The 79-year-old Vermont senator’s scene-stealing inauguration look sparked a huge demand for his comfy-looking mittens — but they are “one-of-a-kind” and not for sale.
The multicolored hand-knit mittens — which Sanders paired with a muted Burton parka — made Sanders the toast of social media Wednesday, with a flood of memes and his mittens even getting their own Twitter account.
It also sparked a frenzied hunt for an identical pair — with the Vermont teacher who made them telling the Jewish Insider that she was overwhelmed with more than 6,000 requests on Tuesday, with more coming by the hour.

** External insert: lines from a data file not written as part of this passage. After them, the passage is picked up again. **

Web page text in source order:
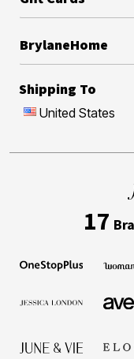
BrylaneHome
Shipping To
United States
17
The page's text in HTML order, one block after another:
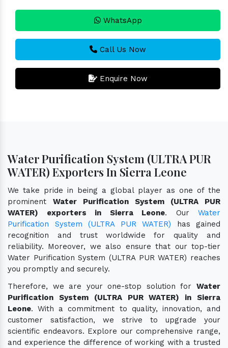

But as teacher Jen Ellis, 42, said she was “flattered that Bernie wore them to the inauguration,” she also delivered crushing news to fashion fans.
“Sadly, I have no more mittens for sale,” she wrote.

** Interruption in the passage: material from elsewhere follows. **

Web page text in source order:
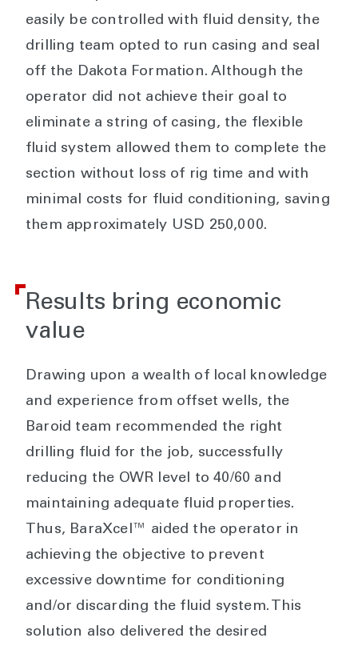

“I hate to disappoint people, but the mittens, they’re one-of-a-kind and they’re unique,” Ellis told the Jewish Insider of the “swittens,” so called because they are mittens made out of recycled sweaters.
“And sometimes in this world, you just can’t get everything you want.”
Ellis said she made the now-famous “swittens” for Sanders five years ago, but never got to meet him.
“He must really like them if he chose to wear them,” said the second-grade teacher in Essex Junction, just outside of Burlington where Sanders was mayor in the 1980s.
She said the flood of interest has “been unexpected” — but was not enough to make her “quit my day job.”
“I am a second grade teacher, and I’m a mom, and all that keeps me really busy,” she told the paper.
“There’s no possible way I could make 6,000 pairs of mittens, and every time I go into my email, another several hundred people have emailed me,” she said.
Ellis still wears her own pair while teaching virtual classes, saying, “I love them.”
“I think it’s a really cool project because it takes a garment, a sweater, that otherwise would have been thrown away. I use sweaters that have moth holes or have ripped or they’ve been sent through the wash and turned into cardboard,” she said.
“I often give them as wedding gifts … It’s very Vermonty,” she said.
She marveled on Twitter at how her “simple act of kindness” had “grown into something beyond my imagination!”
“Thanks everyone! The world is a beautiful place,” she wrote.